True Negatif (TN) : 45 pasien yang diperkirakan terkena diabetes terbukti dapat diprediksi dengan benar.
False Positif (FP) : Terjadi kesalahan prediksi, yaitu sebanyak 36 pasien yang diperkirakan tidak terkena diabetes (normal), tetapi sebenarnya terkena diabetes.
False Negatif (FN) : Terjadi kesalahan prediksi, yaitu sebanyak 18 pasien yang diperkirakan terkena diabetes, tetapi sebenarnya tidak terkena diabetes (normal).
TP <- MC["0","0"]
TN <- MC["1","1"]
FP <- MC["1","0"]
FN <- MC["0","1"]
accuracy <- (TP + TN) / sum(MC)
precision <- TP / (TP + FP)
recall <- TP / (TP + FN)
f1_score <- 2 * (precision * recall) / (precision + recall)
cat("Accuracy :", round(accuracy*100,2), "%\n")## Accuracy : 76.62 %
## Precision : 78.57 %
## Recall : 88 %
## F1-Score : 83.02 %
Evaluasi kinerja model dilakukan menggunakan metrik accuracy, precision, recall, dan F1-score berdasarkan confusion matrix yang diperoleh.
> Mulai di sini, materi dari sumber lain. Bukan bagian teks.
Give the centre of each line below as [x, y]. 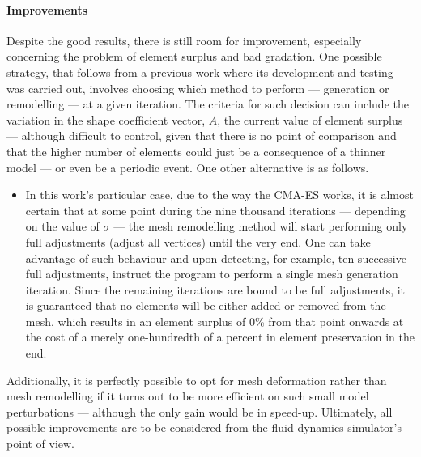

Hasil evaluasi menunjukkan bahwa model memiliki nilai accuracy sebesar 76.62%, yang menunjukkan proporsi prediksi yang benar terhadap keseluruhan data uji.
Nilai precision sebesar 78.57% menunjukkan bahwa sebagian besar prediksi positif yang dihasilkan model merupakan kasus positif yang benar. Sementara itu, nilai recall sebesar 88% menunjukkan kemampuan model dalam mengidentifikasi kasus positif secara benar dari seluruh kasus positif yang ada.
Nilai F1-score sebesar 83.02% menggambarkan keseimbangan antara precision dan recall dalam kinerja model klasifikasi.
## Warning: package 'pROC' was built under R version 4.3.3
## Type 'citation("pROC")' for a citation.
##
## Attaching package: 'pROC'
## The following objects are masked from 'package:stats':
##
## cov, smooth, var
## Setting levels: control = 0, case = 1
## Setting direction: controls < cases
plot(roc_obj,
col = "#08306b",
lwd = 3,
main = "ROC Curve Regresi Logistik",
legacy.axes = TRUE)
text(0.6, 0.2,
paste("AUC =", round(auc_value,3)),
cex = 1.2)
Berdasarkan kurva ROC yang ditampilkan, garis kurva model berada di atas
garis diagonal yang merepresentasikan klasifikasi acak (random
classifier). Hal ini menunjukkan bahwa model regresi logistik
memiliki kemampuan yang lebih baik dibandingkan tebakan acak dalam
membedakan antara individu yang memiliki risiko diabetes dan yang
tidak.
Nilai Area Under Curve (AUC) sebesar 0.84 menunjukkan kemampuan model dalam membedakan kelas positif dan negatif. Nilai tersebut mengindikasikan bahwa model memiliki kemampuan diskriminatif yang baik.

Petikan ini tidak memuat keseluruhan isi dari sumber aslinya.